A Market Test for Recovery Policy
Yopie Hidayat (Contributor)
BANK Indonesia (BI) has decided a policy to boost economic growth. This is certainly a great relief for the government because the country’s economy is still reeling from the pandemic. Latest government projections put the economy at minus 4.3 percent growth year-on-year at the end of Q2 2020. However, BI’s alignment causes a consequence: the fall of rupiah.
Before the policy was set, the rupiah had recovered from its lowest point in 22 years, Rp16,575 per US dollar, at the height of the market panic on March 23. At the start of June, foreign capital had returned after the panic subsided. The rupiah significantly appreciated to Rp13,878 per US dollar. Now, that strength is slowly evaporating because of the market response to BI’s policy.
In the last five days, until Friday, July 17, the rupiah exchange rate to the US dollar has dropped two percent. Until the Jakarta market closed on Friday afternoon, the rate for US$1 has reached Rp14,725. This weakening trend is occurring amidst a global financial market that is still gripped by pessimism as the Covid-19 pandemic keeps growing everywhere.
There are two central bank policies that cast doubt on the strength of rupiah. First, BI has made a commitment to create rupiah liquidity by buying a minimum of Rp397.5 trillion in government bonds and up to a maximum of Rp570 trillion. Second, the policy on interest rates. On Thursday, June 16, BI once again lowered its benchmark interest rate, or the BI 7-Day Reverse Repo Rate, to 4 percent.
Considering various recent indicators, BI’s decision to lower interest rates is appropriate. Inflation rate at the end of June, for example, was only at 1.97 percent. It is the lowest in 20 years. This number is below BI’s lowest target, which is between 2 to 4 percent.
The stability of the rupiah which has persisted since early June has also become a consideration for BI to decide. The rupiah is stable because it is supported by foreign investment fund flow into government bonds, enticed by relatively high yields compared to other Asian countries. In real terms, the yield of these bonds are more meaningful due to the very low inflation of rupiah.
The combination of abundant liquidity and cheaper interest is a classic recipe to push the wheels of the economy so that it moves faster and recovers from the shock of the plague. The injection of liquidity from BI will act as a stimulus to fund government programs. Meanwhile, lower interest rates will affect credit interest and cost of capital in the business sector.
Unfortunately, the market sees more on the risk factors of these two policies. The purchase of government bonds by BI, for example, is not yet done. However, the market is already calculating how the massive BI injection will inflate the amount of money circulation. Such a significant addition of rupiah will clearly dilute its value against foreign currency. Investors’ confidence on the rupiah is starting to waver.

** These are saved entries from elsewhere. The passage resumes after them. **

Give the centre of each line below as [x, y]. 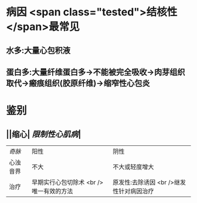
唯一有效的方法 [52, 191]
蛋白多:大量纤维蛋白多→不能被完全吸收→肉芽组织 [96, 72]
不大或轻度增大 [133, 167]
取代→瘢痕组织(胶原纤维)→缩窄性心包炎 [78, 83]
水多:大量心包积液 [38, 50]
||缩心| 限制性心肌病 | [44, 134]
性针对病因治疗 [133, 191]
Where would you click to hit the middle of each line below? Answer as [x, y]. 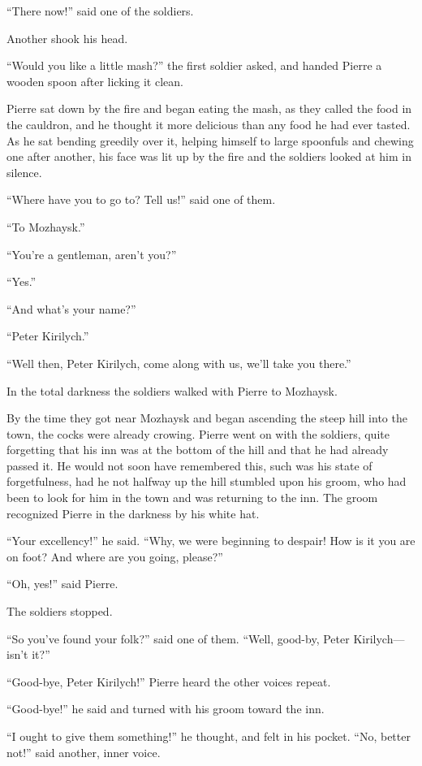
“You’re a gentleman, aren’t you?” [92, 254]
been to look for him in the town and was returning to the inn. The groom [192, 498]
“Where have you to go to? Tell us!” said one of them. [141, 199]
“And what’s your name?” [71, 308]
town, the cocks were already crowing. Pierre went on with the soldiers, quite [198, 433]
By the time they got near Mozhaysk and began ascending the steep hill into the [207, 418]
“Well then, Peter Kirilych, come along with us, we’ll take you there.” [179, 363]
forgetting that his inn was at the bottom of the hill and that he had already [198, 450]
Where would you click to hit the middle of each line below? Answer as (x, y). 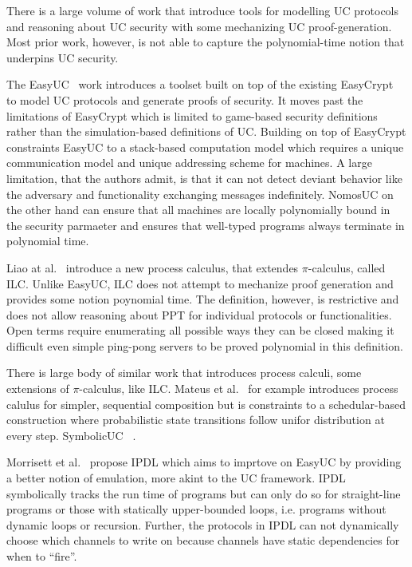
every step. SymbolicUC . (71, 435)
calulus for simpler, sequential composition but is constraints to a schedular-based (206, 404)
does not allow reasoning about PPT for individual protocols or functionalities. (199, 314)
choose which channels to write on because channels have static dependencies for (203, 540)
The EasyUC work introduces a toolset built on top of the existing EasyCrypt (200, 84)
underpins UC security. (63, 57)
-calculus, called (347, 267)
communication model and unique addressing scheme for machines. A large (189, 163)
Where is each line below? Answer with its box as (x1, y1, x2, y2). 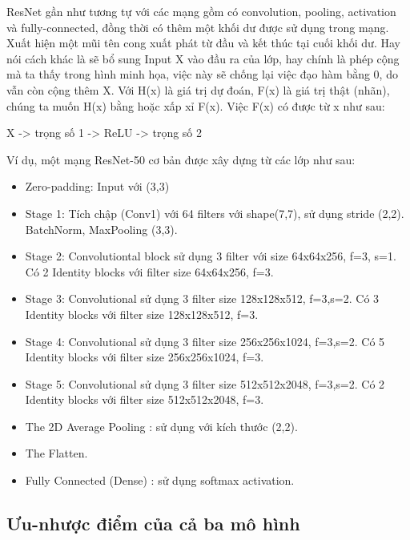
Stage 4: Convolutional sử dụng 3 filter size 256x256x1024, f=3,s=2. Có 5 (25, 332, 385, 349)
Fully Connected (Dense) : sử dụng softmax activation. (25, 472, 295, 489)
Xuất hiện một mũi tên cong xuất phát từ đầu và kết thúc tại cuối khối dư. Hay (6, 34, 400, 51)
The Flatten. (25, 445, 88, 461)
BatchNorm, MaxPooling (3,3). (25, 220, 178, 237)
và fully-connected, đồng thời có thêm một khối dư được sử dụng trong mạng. (6, 18, 389, 35)
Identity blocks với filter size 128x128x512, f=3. (25, 305, 259, 322)
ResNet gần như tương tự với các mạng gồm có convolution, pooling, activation (6, 3, 396, 19)
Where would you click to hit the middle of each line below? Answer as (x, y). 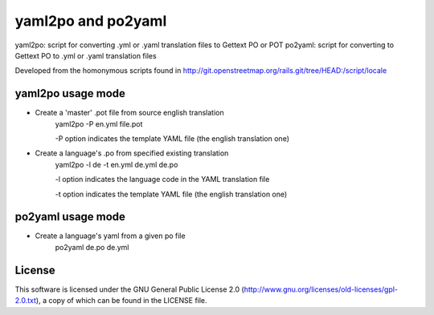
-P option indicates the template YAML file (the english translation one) (172, 139)
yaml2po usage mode (70, 93)
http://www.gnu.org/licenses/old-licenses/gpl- (321, 289)
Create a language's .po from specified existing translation (132, 153)
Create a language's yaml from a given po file (110, 236)
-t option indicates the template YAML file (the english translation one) (171, 194)
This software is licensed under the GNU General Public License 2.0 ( (129, 289)
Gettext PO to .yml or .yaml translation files (86, 55)
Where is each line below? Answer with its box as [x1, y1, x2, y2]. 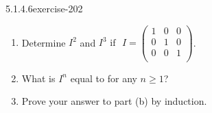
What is [21, 71, 56, 85]
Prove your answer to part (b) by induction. [21, 94, 207, 108]
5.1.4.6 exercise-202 [5, 1, 83, 15]
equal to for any [70, 71, 137, 85]
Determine [21, 35, 66, 49]
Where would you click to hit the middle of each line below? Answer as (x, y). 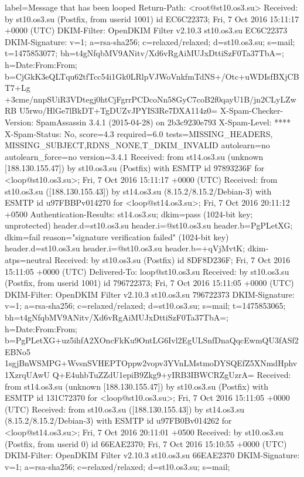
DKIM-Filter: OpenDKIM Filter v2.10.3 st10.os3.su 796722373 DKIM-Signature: (150, 294)
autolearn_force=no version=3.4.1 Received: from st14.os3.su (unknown (134, 156)
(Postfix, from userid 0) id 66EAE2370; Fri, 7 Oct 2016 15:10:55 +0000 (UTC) (146, 443)
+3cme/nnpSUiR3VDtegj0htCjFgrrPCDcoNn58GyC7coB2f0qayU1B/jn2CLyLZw (151, 99)
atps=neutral (28, 260)
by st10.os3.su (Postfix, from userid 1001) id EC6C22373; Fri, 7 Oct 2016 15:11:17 (152, 18)
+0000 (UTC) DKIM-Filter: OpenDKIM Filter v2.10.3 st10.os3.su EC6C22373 (146, 30)
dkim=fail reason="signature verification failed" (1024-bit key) (117, 236)
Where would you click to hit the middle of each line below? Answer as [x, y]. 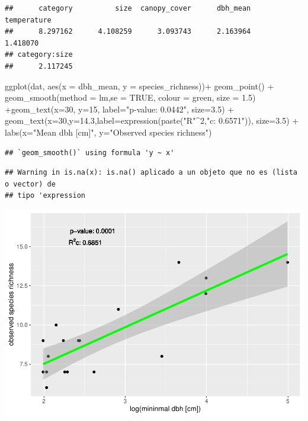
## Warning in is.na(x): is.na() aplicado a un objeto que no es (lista [151, 173]
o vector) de [30, 184]
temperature [28, 20]
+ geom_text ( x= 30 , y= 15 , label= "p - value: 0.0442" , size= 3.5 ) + [120, 109]
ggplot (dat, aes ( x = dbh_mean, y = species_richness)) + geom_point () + [139, 86]
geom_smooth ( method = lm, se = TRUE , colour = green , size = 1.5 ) [130, 97]
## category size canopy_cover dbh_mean [128, 8]
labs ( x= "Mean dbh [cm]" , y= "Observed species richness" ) [108, 132]

Meanwhile, the lower interest rates has affected foreign investors’ confidence in Indonesia. So far, foreign investors have relied on a carry trade strategy to make profit in Indonesia. They borrow dollars that now have close to zero percent interest, and they invest it in rupiah. The sizable margin makes investing in rupiah more appealing. But the reverse is also true, in that smaller margins due to BI lowering interest rates will make investors reconsider their acts. The market will also weigh other risks, such as the possibility of recovery programs being held back and the government’s ability to handle the pandemic.
The negative reaction on Friday, July 17, is like a test from market. The signal is clear: the market is not convinced that the various policies for economic recovery and the handling of the pandemic are adequate. The government and the central bank should not hold back in correcting these two things, so that the rupiah does not fall too deep.